In the SADC, some countries do not have operational equipment that is suitable for women. Items as basic as bullet proof vests are not designed for large-breasted women and, in addition, some fighter jet seats do not accommodate large-hipped women.
Adjustments in budget, technology as well as clearly defined career paths and equal salaries are necessary to put women soldiers at the same level as their male colleagues.
With new emphasis on strategy and electronic technology, the frontline has receded significantly with less dependency on physical force and presence in the battlefields. Women military personnel do not, therefore, have to take place into combat.

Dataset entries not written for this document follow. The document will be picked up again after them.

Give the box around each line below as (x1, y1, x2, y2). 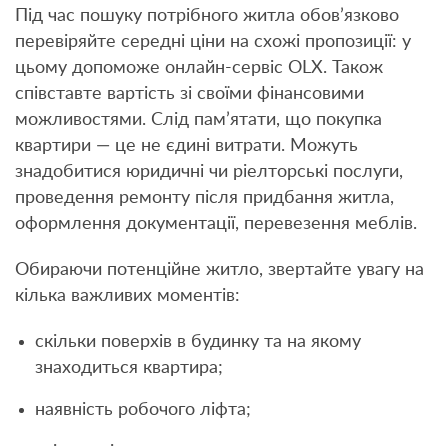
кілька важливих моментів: (15, 286, 240, 305)
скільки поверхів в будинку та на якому (35, 332, 361, 351)
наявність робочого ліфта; (35, 400, 251, 419)
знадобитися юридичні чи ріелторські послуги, (15, 162, 403, 181)
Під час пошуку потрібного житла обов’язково (15, 6, 399, 25)
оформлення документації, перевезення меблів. (15, 214, 417, 233)
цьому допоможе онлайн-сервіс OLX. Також (15, 58, 383, 77)
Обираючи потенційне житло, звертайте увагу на (15, 260, 424, 279)
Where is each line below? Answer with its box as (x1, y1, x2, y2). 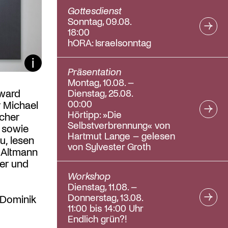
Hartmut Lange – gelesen (68, 129, 176, 142)
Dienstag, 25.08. (68, 87, 134, 99)
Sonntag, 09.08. (68, 14, 132, 27)
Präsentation (68, 65, 122, 78)
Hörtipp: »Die (68, 108, 122, 121)
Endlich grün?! (68, 212, 128, 224)
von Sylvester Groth (68, 140, 151, 153)
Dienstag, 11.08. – (68, 180, 137, 192)
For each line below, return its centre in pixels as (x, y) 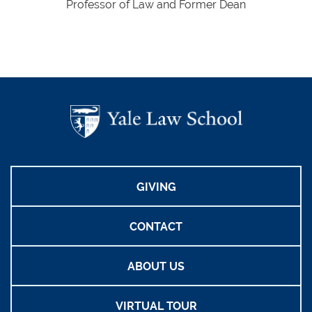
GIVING (156, 187)
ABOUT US (156, 266)
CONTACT (156, 227)
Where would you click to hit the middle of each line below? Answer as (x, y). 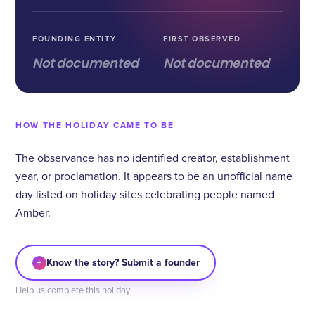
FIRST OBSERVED (202, 39)
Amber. (33, 213)
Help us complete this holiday (73, 291)
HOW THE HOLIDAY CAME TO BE (95, 126)
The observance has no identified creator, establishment (153, 158)
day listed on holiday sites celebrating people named (145, 195)
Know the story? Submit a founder (123, 262)
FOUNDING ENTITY (75, 39)
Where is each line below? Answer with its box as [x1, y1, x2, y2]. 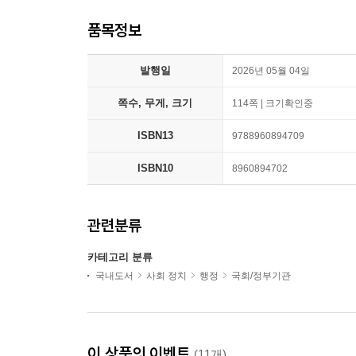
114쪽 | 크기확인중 [232, 98, 313, 109]
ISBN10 [137, 162, 173, 174]
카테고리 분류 [87, 251, 153, 263]
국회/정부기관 [231, 270, 291, 281]
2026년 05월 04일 [232, 65, 310, 76]
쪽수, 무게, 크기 [118, 97, 192, 109]
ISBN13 [137, 130, 173, 141]
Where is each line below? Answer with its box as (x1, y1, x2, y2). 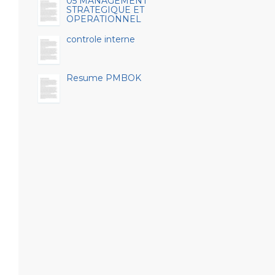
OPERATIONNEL (66, 14, 141, 25)
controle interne (66, 34, 135, 45)
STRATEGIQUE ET (66, 4, 144, 15)
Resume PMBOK (66, 72, 141, 83)
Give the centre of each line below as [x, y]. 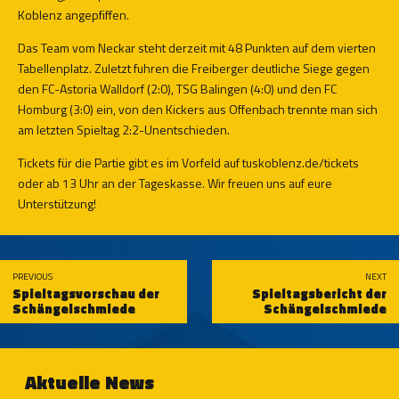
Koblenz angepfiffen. [73, 15]
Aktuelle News [90, 383]
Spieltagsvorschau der [86, 294]
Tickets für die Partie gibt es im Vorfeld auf [130, 163]
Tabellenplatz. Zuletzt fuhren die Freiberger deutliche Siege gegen [194, 69]
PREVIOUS [33, 277]
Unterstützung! [57, 204]
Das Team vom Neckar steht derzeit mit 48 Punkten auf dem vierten [197, 48]
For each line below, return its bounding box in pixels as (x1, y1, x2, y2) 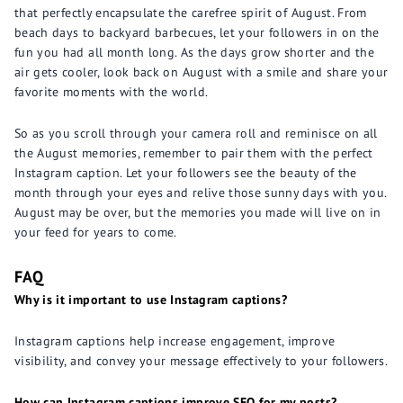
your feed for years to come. (14, 224, 177, 240)
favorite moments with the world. (14, 84, 209, 100)
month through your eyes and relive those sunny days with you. (14, 184, 387, 201)
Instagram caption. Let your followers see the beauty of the (14, 165, 357, 181)
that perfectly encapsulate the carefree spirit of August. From (14, 4, 367, 21)
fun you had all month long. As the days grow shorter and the (14, 44, 375, 60)
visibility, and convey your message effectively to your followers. (14, 353, 389, 369)
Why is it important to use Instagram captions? (14, 291, 288, 308)
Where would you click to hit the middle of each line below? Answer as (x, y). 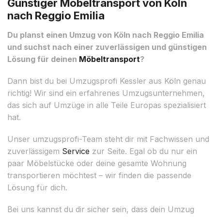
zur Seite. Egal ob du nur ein (143, 151)
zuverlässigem (35, 151)
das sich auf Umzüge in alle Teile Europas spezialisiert (107, 105)
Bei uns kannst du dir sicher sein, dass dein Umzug (101, 209)
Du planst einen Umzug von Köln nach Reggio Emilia (106, 35)
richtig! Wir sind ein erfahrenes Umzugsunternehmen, (106, 93)
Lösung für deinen (43, 59)
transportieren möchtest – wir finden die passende (99, 175)
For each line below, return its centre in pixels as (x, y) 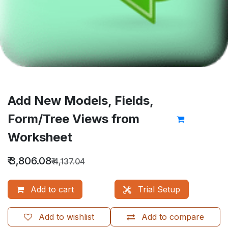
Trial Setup (158, 189)
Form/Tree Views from (74, 119)
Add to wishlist (66, 217)
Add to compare (173, 217)
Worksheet (40, 137)
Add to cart (51, 189)
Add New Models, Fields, (80, 100)
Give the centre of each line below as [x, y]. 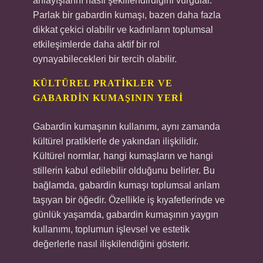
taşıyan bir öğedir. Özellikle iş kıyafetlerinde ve [129, 200]
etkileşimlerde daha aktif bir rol [96, 44]
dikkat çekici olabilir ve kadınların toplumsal [123, 30]
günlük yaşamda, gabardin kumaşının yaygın [126, 215]
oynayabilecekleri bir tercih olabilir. [105, 59]
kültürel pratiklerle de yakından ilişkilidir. [116, 141]
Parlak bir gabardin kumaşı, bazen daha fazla [127, 15]
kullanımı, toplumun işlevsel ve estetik [111, 229]
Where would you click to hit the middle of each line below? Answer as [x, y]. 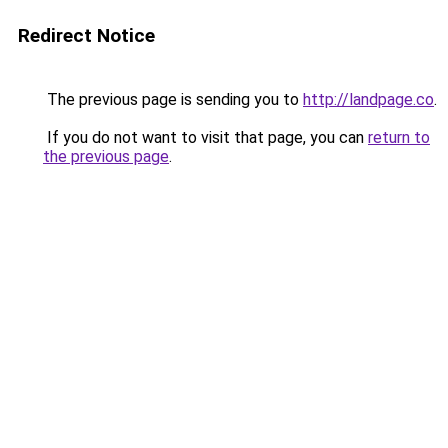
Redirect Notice [86, 35]
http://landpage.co [368, 99]
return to [399, 137]
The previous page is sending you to [173, 99]
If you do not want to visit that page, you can [205, 137]

Those with the appropriate strategic knowledge and technical competence can still be part and parcel of this new system of warfare.
But with Africa’s continued heavy reliance on the physical form of defense and low technology, women are likely to remain in the military office blocks typing out letters.
Violence against women
The 30 per cent target for women’s involvement at all levels of decision making within Africa, set by the Prevention and Eradication of Violence against Women and Children, should be extended to armed forces and peacekeeping operations.
Notably, following the adoption of the Solemn Declaration on Gender Equality (2003) and the implementation of the parity principle within all AU structures, this proportion has been revised upwards to 50:50.
But Africa has to walk the talk implementing the spirit of these documents. Bridging rhetoric and reality is central to improving the position of women in the national, regional and international armies.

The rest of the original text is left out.